The data miners and annotators, similar to the data itself, are a combination of publicly available and proprietary software. Beyond the low-level annotators that are used on all documents, which annotators and miners a document is passed through depends on the final customer's needs and can include miners specific to a partner.
Because new miners can easily be plugged into the existing architecture, business intelligence software developers can focus on, say, creating the best online sentiment analyzer around without also having to learn how to manage a dozen data formats or how to organize terabytes of data.

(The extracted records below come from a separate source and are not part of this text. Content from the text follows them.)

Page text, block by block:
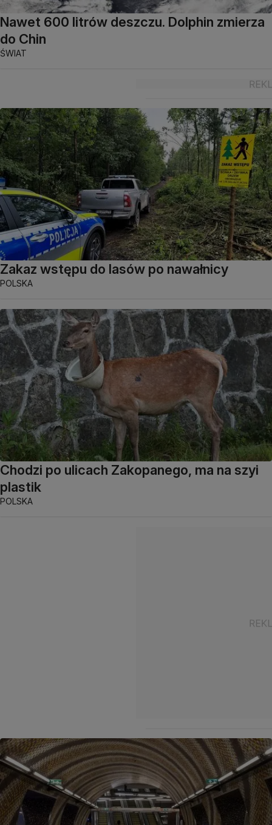
Nawet 600 litrów deszczu. Dolphin zmierza
do Chin
ŚWIAT
Zakaz wstępu do lasów po nawałnicy
POLSKA
Chodzi po ulicach Zakopanego, ma na szyi
plastik
POLSKA
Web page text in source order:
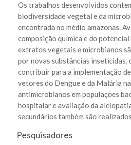
Os trabalhos desenvolvidos
biodiversidade vegetal e da
encontrada no médio amazonas.
composição química e do
extratos vegetais e microbianos
por novas substâncias inseticidas,
contribuir para a implementação
vetores do Dengue e da Malária
antimicrobianos em populações
hospitalar e avaliação da
secundários também são
Pesquisadores
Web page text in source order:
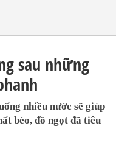
sau những
nhiều nước sẽ giúp
béo, đồ ngọt đã tiêu
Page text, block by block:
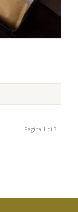
Pagina 1 di 3
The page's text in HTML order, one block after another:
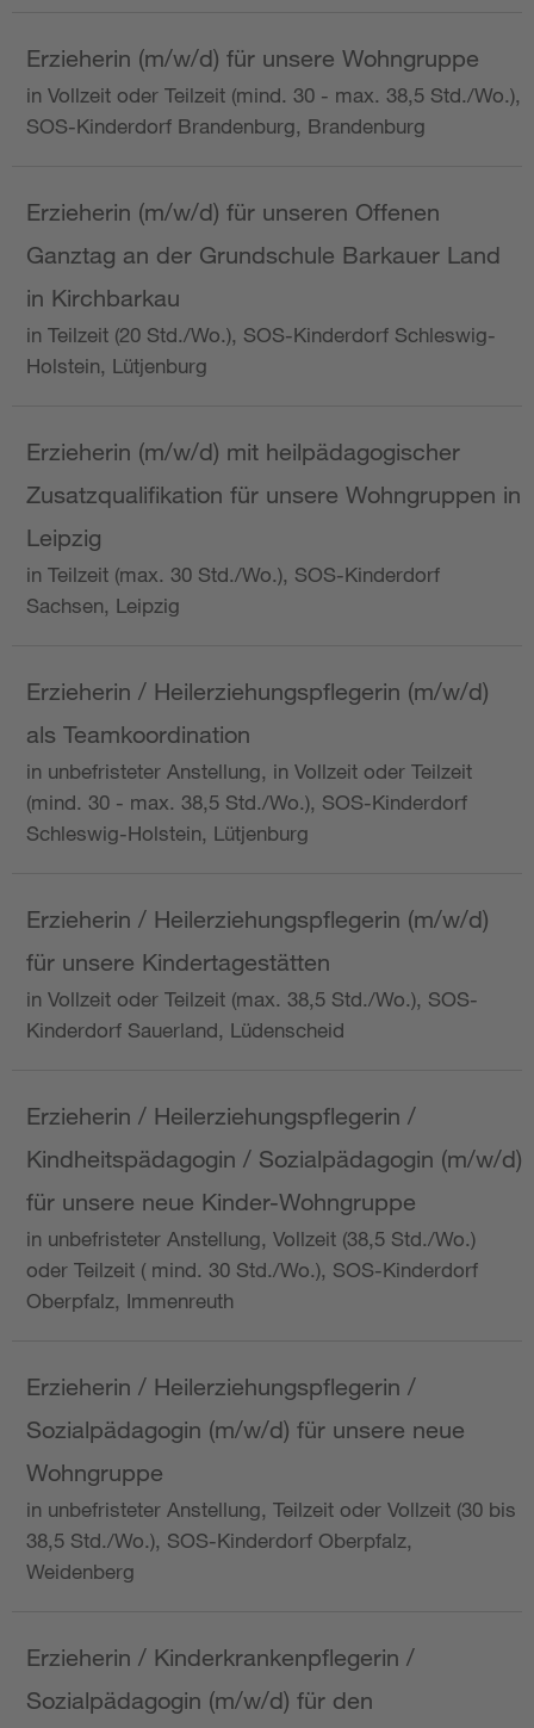
Erzieherin (m/w/d) für unsere Wohngruppe
in Vollzeit oder Teilzeit (mind. 30 - max. 38,5 Std./Wo.),
SOS-Kinderdorf Brandenburg, Brandenburg
Erzieherin (m/w/d) für unseren Offenen
Ganztag an der Grundschule Barkauer Land
in Kirchbarkau
in Teilzeit (20 Std./Wo.), SOS-Kinderdorf Schleswig-
Holstein, Lütjenburg
Erzieherin (m/w/d) mit heilpädagogischer
Zusatzqualifikation für unsere Wohngruppen in
Leipzig
in Teilzeit (max. 30 Std./Wo.), SOS-Kinderdorf
Sachsen, Leipzig
Erzieherin / Heilerziehungspflegerin (m/w/d)
als Teamkoordination
in unbefristeter Anstellung, in Vollzeit oder Teilzeit
(mind. 30 - max. 38,5 Std./Wo.), SOS-Kinderdorf
Schleswig-Holstein, Lütjenburg
Erzieherin / Heilerziehungspflegerin (m/w/d)
für unsere Kindertagestätten
in Vollzeit oder Teilzeit (max. 38,5 Std./Wo.), SOS-
Kinderdorf Sauerland, Lüdenscheid
Erzieherin / Heilerziehungspflegerin /
Kindheitspädagogin / Sozialpädagogin (m/w/d)
für unsere neue Kinder-Wohngruppe
in unbefristeter Anstellung, Vollzeit (38,5 Std./Wo.)
oder Teilzeit ( mind. 30 Std./Wo.), SOS-Kinderdorf
Oberpfalz, Immenreuth
Erzieherin / Heilerziehungspflegerin /
Sozialpädagogin (m/w/d) für unsere neue
Wohngruppe
in unbefristeter Anstellung, Teilzeit oder Vollzeit (30 bis
38,5 Std./Wo.), SOS-Kinderdorf Oberpfalz,
Weidenberg
Erzieherin / Kinderkrankenpflegerin /
Sozialpädagogin (m/w/d) für den
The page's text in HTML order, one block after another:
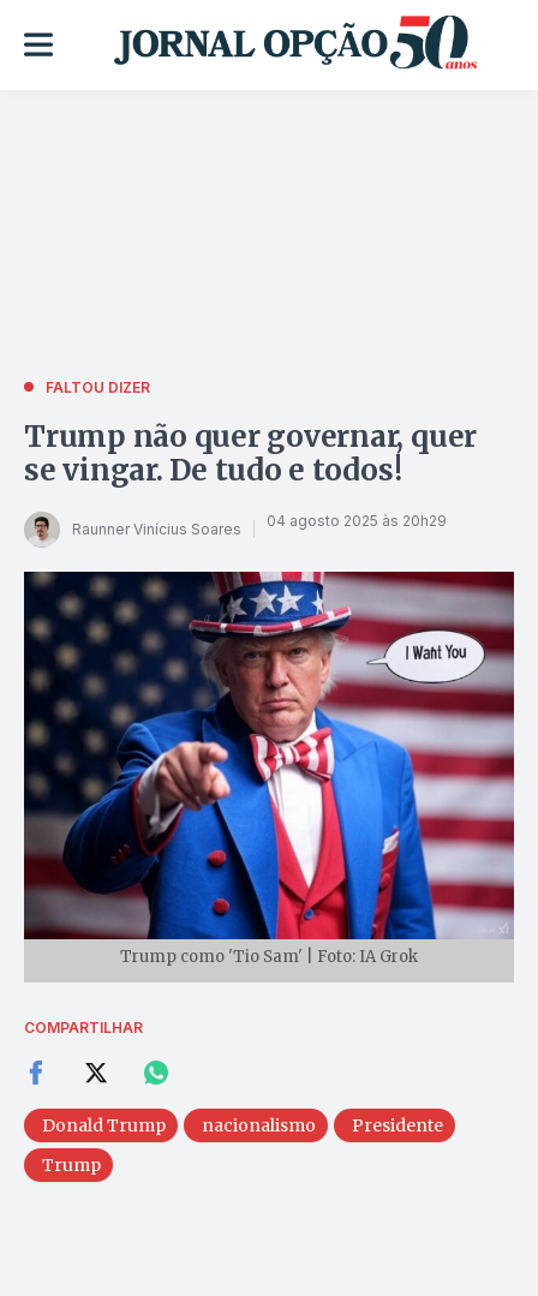
FALTOU DIZER
Trump não quer governar, quer
se vingar. De tudo e todos!
Raunner Vinícius Soares 04 agosto 2025 às 20h29
Trump como 'Tio Sam' | Foto: IA Grok
COMPARTILHAR
Donald Trump nacionalismo
Presidente
Trump
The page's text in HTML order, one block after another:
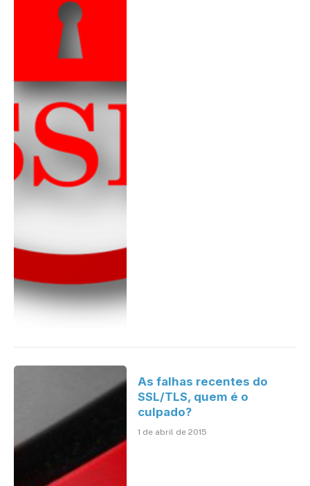
As falhas recentes do
SSL/TLS, quem é o
culpado?
1 de abril de 2015
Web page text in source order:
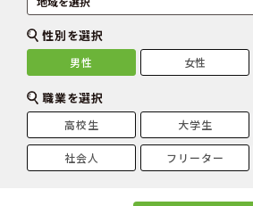
性別を選択
男性 女性
職業を選択
高校生 大学生
社会人 フリーター
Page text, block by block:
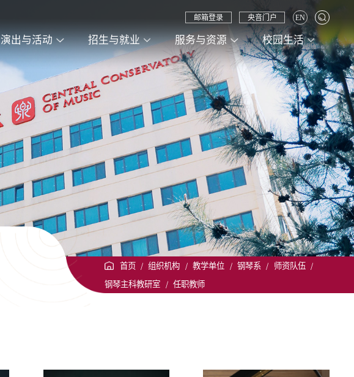
演出与活动 招生与就业 服务与资源 校园生活
邮箱登录 央音门户 EN
首页 / 组织机构 / 教学单位 / 钢琴系 / 师资队伍 /
钢琴主科教研室
/ 任职教师
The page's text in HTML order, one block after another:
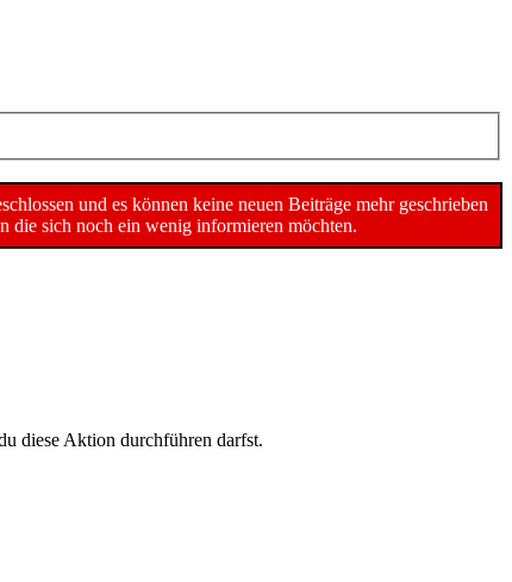
und es können keine neuen Beiträge mehr geschrieben
die sich noch ein wenig informieren möchten.
diese Aktion durchführen darfst.

Ultimately, boutique data miner programmers may be able to sell their analysis tools to either IBM or one or more of its partners, greatly reducing the barriers involved in commercializing such technology.
This, perhaps more than anything else, is why WebFountain looks like a winner. By creating an open commercial platform for content providers and data miners, it will foster rapid innovation and commercialization in the realm of machine understanding, currently dominated by isolated research projects. This would herald a sea change in our ability to use computers to generate insight and understanding that directly affect the bottom lines of businesses, something that is unfortunately all too rare with current IT systems.